Cryptographic problems are classic constraint satisfaction problems . Basically, you need to have your program generate constraints based on input, so that you end up with the following:
O + O = 2O = R + 10Carry1 W + W + Carry1 = 2W + Carry1 = U + 10Carry2 T + T + Carry2 = 2T + Carry2 = O + 10Carry3 = O + 10F
Generalized pseudocode:
for i in range of shorter input, or either input if they're the same length: shorterInput[i] + longerInput2[i] + Carry[i] = result[i] + 10*Carry[i+1]
Additional restrictions based on the definition of the problem:
Range(digits) == {0, 1, 2, 3, 4, 5, 6, 7, 8, 9} Range(auxiliary_carries) == {0, 1}
So for your example:
Range(O, W, T) == {0, 1, 2, 3, 4, 5, 6, 7, 8, 9} Range(Carry1, Carry2, F) == {0, 1}
Once you have created restrictions to limit the search space, you can use the CSP resolution methods, as described in the related article, to go through the search space and determine your solution (if it exists, of course). The concept of (local) consistency is very important here, and using it can significantly reduce the search space for the CSP.

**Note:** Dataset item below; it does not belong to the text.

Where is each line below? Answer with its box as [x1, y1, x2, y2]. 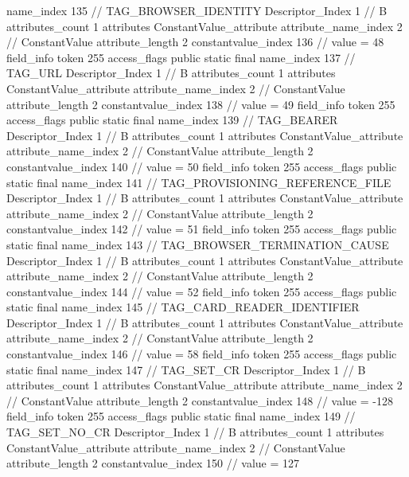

As a simple example, note that cryptocriticality generally does not use leading zeros, which means that if the result is longer than both inputs, the ending digit, i.e. the last portable digit, should be 1 (so in your example, this means F == 1 ). This restriction can then be extended backwards, as this means that 2T + Carry2 == O + 10 ; in other words, the minimum value for T should be 5, since Carry2 can be no more than 1 and 2 (4) + 1 == 9. There are other ways to improve the search (algorithm for minimal conflicts, etc.), but I would chose not to turn this answer into a full-fledged CSP class, so I will leave you a further investigation.
(Note that you cannot make assumptions such as A+C=A → C == 0 , except for at least a significant column due to the possibility of C being 9 and the carry digits in the column equal to 1. This means that C will generally be limited to {0, 9} , so you weren’t completely disconnected.)